Насажу я на крючок рубль двадцать восемь.
Очень хочется поймать "Золотую осень".
Я сижу на краю скамейки. Достаю из кармана мелочь, она звенит в пальцах, как последние ноты какой-то давно забытой песни.
— На что ловишь? — спросит меня какая-нибудь неприкаянная душа, проплывающая мимо по осенней аллее.
— На всё, — отвечу я туманно и сплюну в сторону пожухлой липы. — На отчаяние. На тоску по несбывшемуся. Но наживка — вот. Рубль двадцать восемь. Сумма, знаете ли, экзистенциальная. Как раз хватает на бутылку плодово-ягодной «Золотой осени». В этом есть чистота.
Забрасываю. Леска летит сквозь морось, прошивая её, как игла скорбящую ткань реальности. Поплавок замирает в свинцовой луже у подножия скамейки. И начинается бдение.

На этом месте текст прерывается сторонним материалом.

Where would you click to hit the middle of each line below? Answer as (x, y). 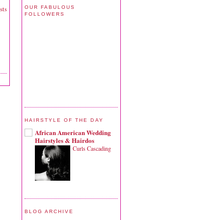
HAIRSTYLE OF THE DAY (64, 120)
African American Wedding (73, 132)
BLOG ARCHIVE (49, 212)
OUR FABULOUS (50, 7)
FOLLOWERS (45, 14)
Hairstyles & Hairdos (65, 140)
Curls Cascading (92, 148)
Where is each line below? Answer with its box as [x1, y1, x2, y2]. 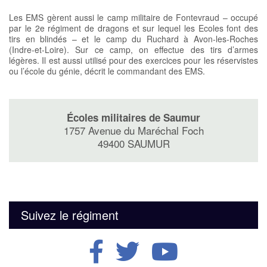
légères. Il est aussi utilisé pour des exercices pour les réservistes [9, 54, 258, 67]
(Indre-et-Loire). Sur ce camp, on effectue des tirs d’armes [9, 44, 258, 56]
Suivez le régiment [21, 206, 119, 224]
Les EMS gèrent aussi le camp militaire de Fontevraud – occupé [9, 11, 258, 24]
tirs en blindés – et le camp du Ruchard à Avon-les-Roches [9, 33, 258, 45]
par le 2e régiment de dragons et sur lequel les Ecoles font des [9, 22, 258, 35]
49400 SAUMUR [97, 136, 170, 151]
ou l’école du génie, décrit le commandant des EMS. [9, 65, 205, 77]
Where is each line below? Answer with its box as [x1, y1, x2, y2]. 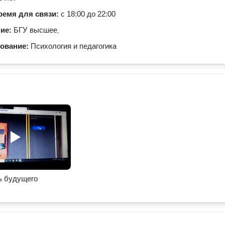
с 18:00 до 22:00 [61, 10, 116, 18]
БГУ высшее [14, 26, 57, 34]
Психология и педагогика [31, 42, 117, 50]
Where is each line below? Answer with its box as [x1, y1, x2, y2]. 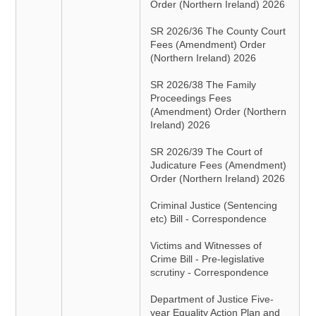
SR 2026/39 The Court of [150, 146, 263, 157]
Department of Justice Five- [150, 293, 274, 305]
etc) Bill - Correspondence [150, 213, 267, 224]
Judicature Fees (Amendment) [150, 159, 287, 171]
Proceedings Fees [150, 92, 232, 104]
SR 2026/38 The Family [150, 79, 257, 90]
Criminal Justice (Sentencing [150, 200, 278, 211]
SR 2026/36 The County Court [150, 25, 286, 37]
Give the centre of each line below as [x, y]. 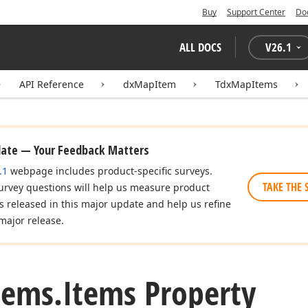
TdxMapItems [246, 84]
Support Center [256, 12]
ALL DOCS [200, 47]
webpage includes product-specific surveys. [110, 171]
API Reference [52, 84]
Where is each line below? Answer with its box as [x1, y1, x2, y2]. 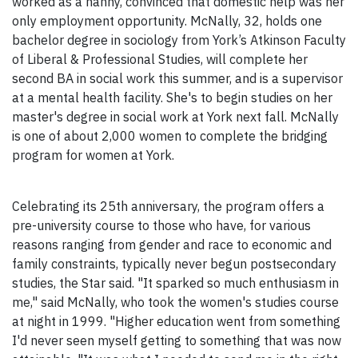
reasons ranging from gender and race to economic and [12, 237, 332, 253]
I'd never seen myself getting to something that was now [12, 332, 341, 349]
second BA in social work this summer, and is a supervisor [12, 70, 343, 87]
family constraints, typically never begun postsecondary [12, 256, 336, 272]
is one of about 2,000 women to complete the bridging [12, 128, 328, 145]
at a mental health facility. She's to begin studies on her [12, 89, 332, 106]
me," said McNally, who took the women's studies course [12, 294, 339, 311]
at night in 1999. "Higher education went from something [12, 313, 340, 330]
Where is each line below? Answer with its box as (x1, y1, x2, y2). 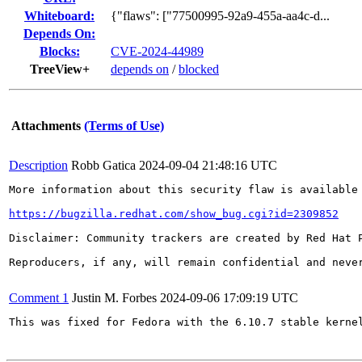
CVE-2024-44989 (111, 44, 204, 58)
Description (9, 158, 68, 172)
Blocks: (39, 44, 80, 58)
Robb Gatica (71, 158, 136, 172)
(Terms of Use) (84, 119, 164, 133)
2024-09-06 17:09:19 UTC (160, 291, 298, 305)
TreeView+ (29, 62, 90, 76)
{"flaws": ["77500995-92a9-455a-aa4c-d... (111, 9, 330, 23)
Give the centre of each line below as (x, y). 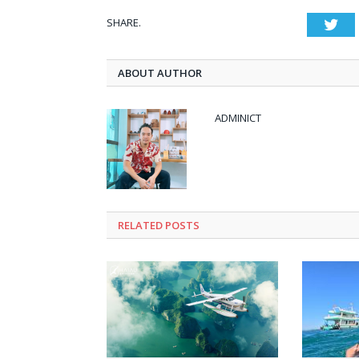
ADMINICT (238, 118)
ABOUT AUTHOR (160, 73)
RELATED (140, 226)
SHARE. (124, 23)
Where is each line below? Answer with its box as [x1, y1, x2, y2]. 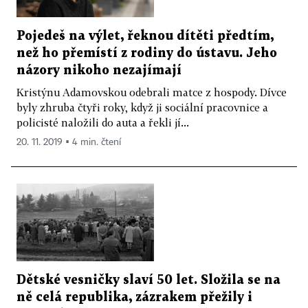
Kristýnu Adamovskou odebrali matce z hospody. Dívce [16, 86, 287, 99]
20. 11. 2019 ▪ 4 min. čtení [16, 137, 121, 148]
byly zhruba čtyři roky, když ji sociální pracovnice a [16, 101, 268, 114]
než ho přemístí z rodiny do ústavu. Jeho [16, 47, 277, 60]
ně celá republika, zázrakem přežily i [16, 291, 252, 303]
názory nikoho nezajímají [16, 65, 181, 77]
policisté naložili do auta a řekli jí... [16, 116, 189, 129]
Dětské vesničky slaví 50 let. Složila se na [16, 274, 280, 286]
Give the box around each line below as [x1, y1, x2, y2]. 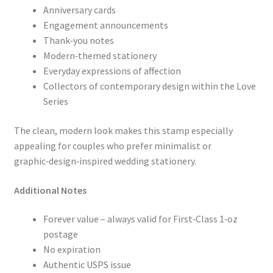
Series [43, 95, 68, 108]
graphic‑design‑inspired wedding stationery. [13, 154, 196, 167]
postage [43, 228, 78, 241]
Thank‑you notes [43, 34, 114, 47]
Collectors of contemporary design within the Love [43, 80, 256, 93]
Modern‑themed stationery [43, 49, 157, 62]
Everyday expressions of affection [43, 65, 181, 77]
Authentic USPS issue [43, 258, 131, 271]
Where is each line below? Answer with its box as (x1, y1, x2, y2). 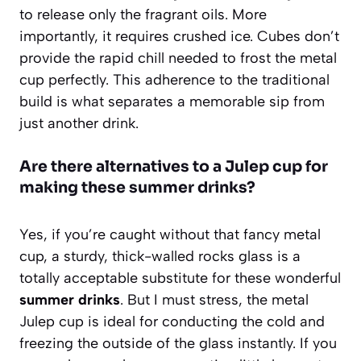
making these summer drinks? (19, 177, 255, 197)
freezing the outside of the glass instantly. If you (19, 334, 337, 352)
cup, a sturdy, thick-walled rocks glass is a (19, 247, 301, 265)
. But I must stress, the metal (120, 290, 309, 309)
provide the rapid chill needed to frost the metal (19, 48, 337, 67)
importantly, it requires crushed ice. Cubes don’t (19, 27, 339, 45)
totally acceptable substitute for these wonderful (19, 268, 341, 287)
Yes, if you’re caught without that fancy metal (19, 225, 321, 243)
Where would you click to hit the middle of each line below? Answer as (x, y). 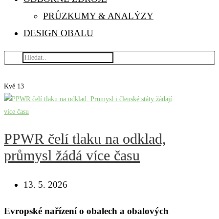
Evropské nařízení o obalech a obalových (86, 211)
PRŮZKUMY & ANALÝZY (98, 16)
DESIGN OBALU (58, 33)
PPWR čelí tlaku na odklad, (85, 138)
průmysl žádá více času (72, 155)
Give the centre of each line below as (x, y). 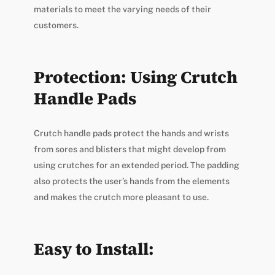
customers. (56, 25)
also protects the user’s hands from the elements (131, 181)
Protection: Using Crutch (135, 77)
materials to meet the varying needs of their (122, 10)
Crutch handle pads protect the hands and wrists (131, 134)
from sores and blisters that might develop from (130, 149)
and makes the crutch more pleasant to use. (121, 197)
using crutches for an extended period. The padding (136, 165)
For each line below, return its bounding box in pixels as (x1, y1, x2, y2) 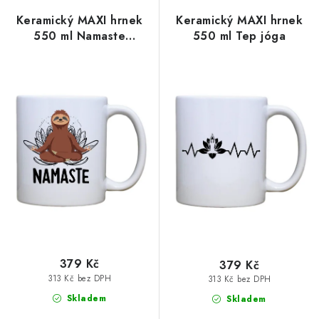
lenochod (53, 43, 106, 60)
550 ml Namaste (33, 28, 125, 44)
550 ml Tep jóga (192, 28, 286, 44)
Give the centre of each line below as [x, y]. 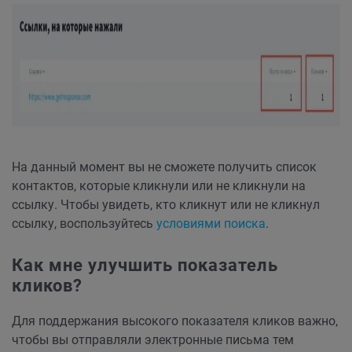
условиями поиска [211, 224]
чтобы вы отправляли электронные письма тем [153, 340]
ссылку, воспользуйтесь [84, 224]
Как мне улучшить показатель [145, 266]
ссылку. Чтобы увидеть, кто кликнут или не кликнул [166, 205]
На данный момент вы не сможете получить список [164, 167]
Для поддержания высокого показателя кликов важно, [175, 321]
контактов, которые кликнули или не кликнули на [159, 186]
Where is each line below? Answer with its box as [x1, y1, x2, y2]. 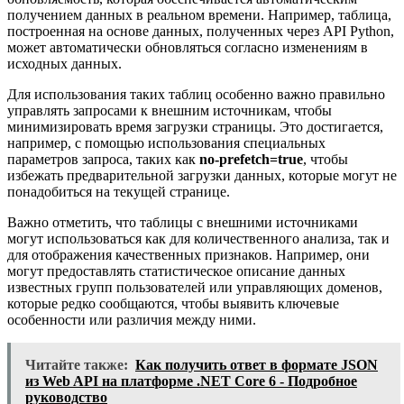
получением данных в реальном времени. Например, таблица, [7, 7, 391, 23]
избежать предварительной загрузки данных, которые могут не [7, 168, 397, 184]
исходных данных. [7, 56, 122, 72]
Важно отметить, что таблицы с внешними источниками [7, 215, 358, 231]
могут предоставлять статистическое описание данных [7, 263, 345, 280]
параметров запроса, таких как [7, 151, 199, 168]
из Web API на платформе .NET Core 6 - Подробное [25, 373, 357, 390]
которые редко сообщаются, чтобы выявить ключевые [7, 296, 339, 312]
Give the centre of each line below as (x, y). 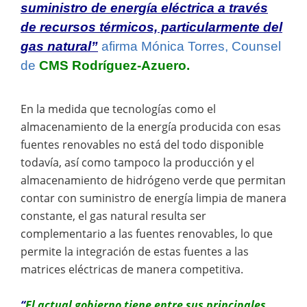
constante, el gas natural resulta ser (113, 216)
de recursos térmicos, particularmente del (151, 27)
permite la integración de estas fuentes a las (135, 251)
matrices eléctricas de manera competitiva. (132, 269)
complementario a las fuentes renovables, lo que (147, 233)
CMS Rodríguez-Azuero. (114, 66)
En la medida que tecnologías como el (118, 109)
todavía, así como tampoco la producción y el (137, 162)
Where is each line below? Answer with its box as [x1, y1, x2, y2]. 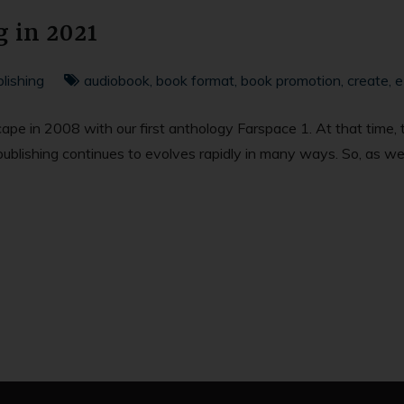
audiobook [83, 71, 150, 90]
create [346, 71, 389, 90]
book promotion [240, 71, 341, 90]
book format [155, 71, 234, 90]
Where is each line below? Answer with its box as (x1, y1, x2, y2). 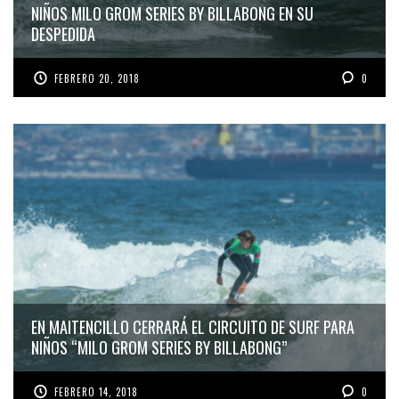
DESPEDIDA (31, 21, 95, 45)
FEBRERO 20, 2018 (54, 70, 141, 85)
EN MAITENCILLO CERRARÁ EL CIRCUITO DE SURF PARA (31, 315, 354, 339)
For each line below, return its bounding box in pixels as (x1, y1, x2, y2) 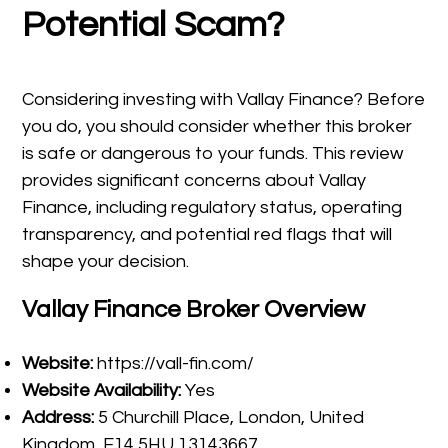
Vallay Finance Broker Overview (22, 297, 366, 322)
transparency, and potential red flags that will (22, 225, 393, 244)
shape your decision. (22, 252, 190, 271)
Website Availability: (22, 381, 182, 400)
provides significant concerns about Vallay (22, 171, 367, 190)
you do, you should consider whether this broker (22, 117, 413, 136)
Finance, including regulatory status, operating (22, 198, 403, 217)
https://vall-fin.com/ (93, 354, 255, 373)
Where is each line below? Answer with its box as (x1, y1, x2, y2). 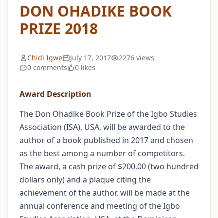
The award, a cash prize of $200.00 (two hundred (19, 161, 199, 172)
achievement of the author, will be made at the (19, 187, 190, 198)
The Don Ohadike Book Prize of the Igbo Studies (19, 108, 197, 119)
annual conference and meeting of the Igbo (19, 200, 180, 211)
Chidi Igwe (27, 53, 62, 62)
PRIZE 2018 (19, 18, 98, 38)
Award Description (19, 88, 91, 99)
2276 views (119, 53, 154, 62)
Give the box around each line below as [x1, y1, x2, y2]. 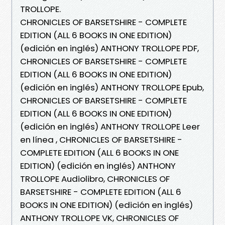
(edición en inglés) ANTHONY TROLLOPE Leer [20, 120, 200, 133]
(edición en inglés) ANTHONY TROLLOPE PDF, [20, 42, 199, 54]
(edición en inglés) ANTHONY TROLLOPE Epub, [20, 81, 204, 93]
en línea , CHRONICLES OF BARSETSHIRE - [20, 133, 182, 146]
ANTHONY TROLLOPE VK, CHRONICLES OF [20, 211, 179, 224]
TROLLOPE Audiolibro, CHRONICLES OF [20, 172, 170, 185]

Тишина должна быть абсолютной. Как в тамбуре последней электрички Москва — Нара, когда ты уже выпил всё, включая одеколон соседа, и теперь ведёшь неспешную беседу с Абсолютом. Нельзя шуметь. Нельзя думать о зарплате или о том, что кран на кухне опять течёт. Нужно очистить разум до состояния этого самого рубля двадцати восьми копеек — не пустоты, а полноты отсутствия.
И тогда она клюнет.
Сначала поплавок дрогнет неуверенно. Это не рыба. Рыба так не умеет. Он качнётся раз, другой, а потом медленно, с невыразимой печалью, пойдёт в сторону, под воду, но не утонет. Он будет растворяться в ней, как сахарин в остывшем вокзальном чае.
Подсекать нужно не рукой. Душой.
И я тяну. Тяну из этой лужи, из этого ноябрьского неба, из глухого равнодушия мироздания нечто тяжёлое, трепещущее, пахнущее мокрой землёй, грибами и прощанием. Оно идёт туго, сопротивляется, цепляется корнями за дно.
И вот она ложится к моим ногам. Золотая осень. Не та, пошлая, с кистей Левитана. Нет. Моя осень — огромная, бескрайняя, сотканная из чистого, звенящего золота увядания. От неё исходит такой свет и такая пронзительная грусть, что хочется немедленно выпить, но нечего, и закурить, но отсырело. Она смотрит на меня глазами всех ушедших женщин и непрочитанных книг.
Я сажусь рядом с ней прямо в грязь. Глажу её по золотому боку. Она тихо шелестит мне багряными плавниками где-то между Таганкой и Киевской.
— Ну вот, — говорю я ей. — Поймал. Теперь мы с тобой будем здесь сидеть вечно. До самой зимы. Я и ты. У меня даже есть рубль двадцать восемь. Купим на них... купим на них бесконечность. Одну на двоих.
А вокруг ходят люди, спешат по своим дурацким делам, наступают на край моей золотой осени грязными ботинками, и никто, ни одна живая душа не понимает, какое чудо лежит у моих ног. И только старый ворон на ветке каркает хриплым голосом ангела-хранителя: «Дур-рак! Дур-рак!» Но он ошибается. Просто ему никогда не доводилось насаживать на крючок такую точную сумму тихого безумия.